Shelling out though would be strictly worse than the LLVM in-memory approach, since it gets you no additional benefit (in some ways it’s harder, since you can’t just say “jump to this address”), you lose a lot of upside (custom passes, letting you tune optimizations and instruction selection beyond simply -O0, -O1, etc.), and then you get to require users to have a compiler on their box.
I’d personally look at nanojit or the other JIT libraries before shelling out to a regular compiler.
On top of that, I don't see for what google would have had an obligation to pay.
Contradiction: Google broke some imaginary copyright by re-implementing APIs, but Google is bad because the re-implementation was not 100% equal to the original causing fragmentation. Either the fragmentation was harmful, then the API copyright was the problem. Or the API copyright violation was the problem, then fragmentation was the explicit goal and Google's try to minimize it the problem. Both can't be true at the same time outside lawyer lala land.
1 - Google did not pay for Java licenses, when it should.
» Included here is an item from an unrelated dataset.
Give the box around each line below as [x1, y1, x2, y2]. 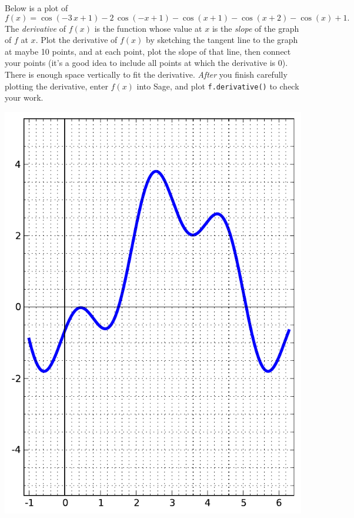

Even Andy Rubin admits that on his emails.
2 - To this day Android is not Java SE compliant, thus creating a fragmentation between Android Java and Java. Just like Sun managed to prevent with J++
3 - Being a Java license as Google avoided to be, and still isn't (many Java APIs are not yet available on Android), would have required Android to be fully Java SE compliant
So to conclude, Google tricked Sun and fragmented the Java eco-system.
They should pay and provide a 100% Java SE compliant implementation, or be honest about it and fully migrate to Kotlin, Dart or whatever they feel like it.
Code doesn't even need to be "hot" to make it worth it. WebKit switches from interpreter to cheap baseline compilation, without an specular optimizations or type information, after only 6 calls of a function: https://webkit.org/blog/3362/introducing-the-webkit-ftl-jit/
This article literally describes how baseline JIT is worth it simply to remove the bytecode VM dispatch overhead.
Relevant post here:
https://rfk.id.au/blog/entry/pypy-js-faster-than-cpython/
A simple JIT can get you to the point where you reliably outperform a bytecode interpreter for certain types of code. What takes a lot more engineering effort is reliably performing at least as fast as a bytecode VM for all types of code.
PyPy is a much more ambitious design, completely replacing CPython, and using an unusual JIT scheme of tracing the interpreter itself and trying to produce an interpreter optimized for particular traces of your code.
It was much harder for that approach to reach the same level of general performance than it seems to have been for CRuby & MJIT.